---------- Materials provided

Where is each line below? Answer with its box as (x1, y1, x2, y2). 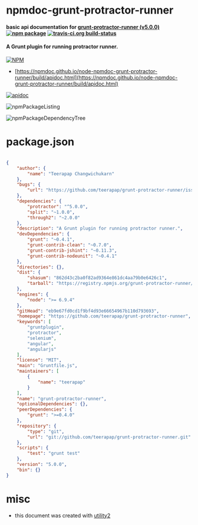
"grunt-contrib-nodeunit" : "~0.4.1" (27, 253, 117, 259)
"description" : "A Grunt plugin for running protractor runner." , (16, 225, 183, 232)
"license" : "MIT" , (16, 357, 62, 363)
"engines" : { (16, 291, 49, 297)
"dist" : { (16, 270, 41, 275)
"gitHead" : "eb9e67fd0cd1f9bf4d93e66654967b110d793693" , (16, 308, 160, 314)
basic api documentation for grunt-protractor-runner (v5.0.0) (6, 23, 160, 30)
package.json (6, 135, 75, 149)
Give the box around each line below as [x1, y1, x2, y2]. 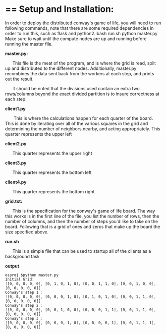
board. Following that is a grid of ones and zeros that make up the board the [5, 223, 160, 229]
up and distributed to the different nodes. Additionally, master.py [5, 65, 137, 71]
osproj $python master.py [5, 273, 58, 278]
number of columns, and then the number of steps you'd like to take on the [5, 218, 158, 224]
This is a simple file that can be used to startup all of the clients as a [12, 248, 151, 254]
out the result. [5, 76, 34, 82]
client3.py [5, 160, 27, 166]
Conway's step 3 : [5, 316, 43, 321]
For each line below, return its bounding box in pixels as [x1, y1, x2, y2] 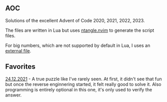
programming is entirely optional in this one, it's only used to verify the [5, 86, 152, 92]
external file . [5, 47, 31, 54]
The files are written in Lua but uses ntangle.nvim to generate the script [5, 27, 154, 33]
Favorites [5, 63, 35, 71]
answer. [5, 92, 22, 98]
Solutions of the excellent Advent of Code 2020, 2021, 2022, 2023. [5, 17, 145, 23]
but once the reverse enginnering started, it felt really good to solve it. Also [5, 81, 161, 87]
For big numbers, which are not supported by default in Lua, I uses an [5, 42, 150, 48]
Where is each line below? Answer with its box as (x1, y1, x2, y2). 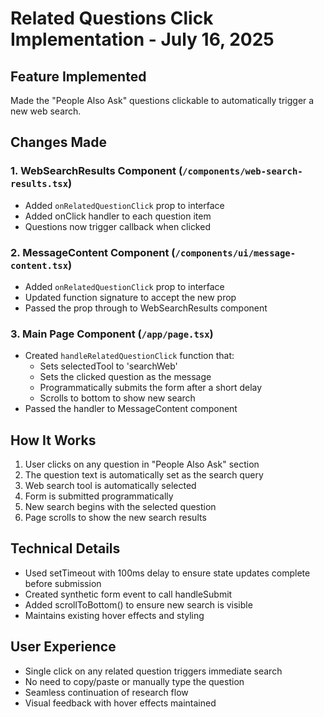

--------------------

▶ **Goal of the exercise**:
A word-for-word repeat is expected of the lines from the one with "The files are" to the end of the data, both included; pictures are not part of it.

▶ **Expected output**:
The files are written in Lua but uses ntangle.nvim to generate the script [5, 27, 154, 33]
Favorites [5, 63, 35, 71]
answer. [5, 92, 22, 98]
Solutions of the excellent Advent of Code 2020, 2021, 2022, 2023. [5, 17, 145, 23]
but once the reverse enginnering started, it felt really good to solve it. Also [5, 81, 161, 87]
For big numbers, which are not supported by default in Lua, I uses an [5, 42, 150, 48]
Where is each line below? Answer with its box as (x1, y1, x2, y2). 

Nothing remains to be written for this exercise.